Data entries
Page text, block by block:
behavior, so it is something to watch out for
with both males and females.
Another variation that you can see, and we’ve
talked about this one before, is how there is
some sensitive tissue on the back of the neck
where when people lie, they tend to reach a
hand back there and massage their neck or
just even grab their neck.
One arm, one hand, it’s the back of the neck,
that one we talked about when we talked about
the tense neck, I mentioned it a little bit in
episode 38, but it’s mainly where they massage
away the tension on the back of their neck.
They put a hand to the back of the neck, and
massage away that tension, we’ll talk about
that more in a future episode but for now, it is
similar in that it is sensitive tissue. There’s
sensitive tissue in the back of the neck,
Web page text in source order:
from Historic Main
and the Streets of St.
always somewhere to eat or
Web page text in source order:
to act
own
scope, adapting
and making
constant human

---

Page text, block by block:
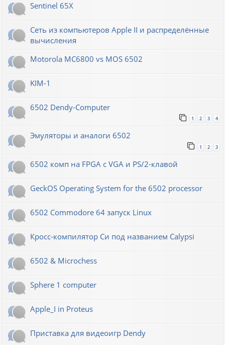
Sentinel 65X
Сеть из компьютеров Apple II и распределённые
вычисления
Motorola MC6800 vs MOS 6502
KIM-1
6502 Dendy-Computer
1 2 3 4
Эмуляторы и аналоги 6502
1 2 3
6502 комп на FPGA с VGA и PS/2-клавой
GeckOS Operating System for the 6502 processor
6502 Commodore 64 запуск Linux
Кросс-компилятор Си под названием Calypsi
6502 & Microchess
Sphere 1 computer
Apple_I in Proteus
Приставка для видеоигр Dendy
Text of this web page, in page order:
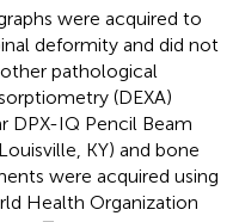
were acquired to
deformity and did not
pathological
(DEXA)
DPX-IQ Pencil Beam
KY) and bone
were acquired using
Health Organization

ASSIGNMENT
Scan the data above and copy each line containing the word "neck".

THE ANSWER
some sensitive tissue on the back of the neck
hand back there and massage their neck or
just even grab their neck.
One arm, one hand, it’s the back of the neck,
the tense neck, I mentioned it a little bit in
away the tension on the back of their neck.
They put a hand to the back of the neck, and
sensitive tissue in the back of the neck,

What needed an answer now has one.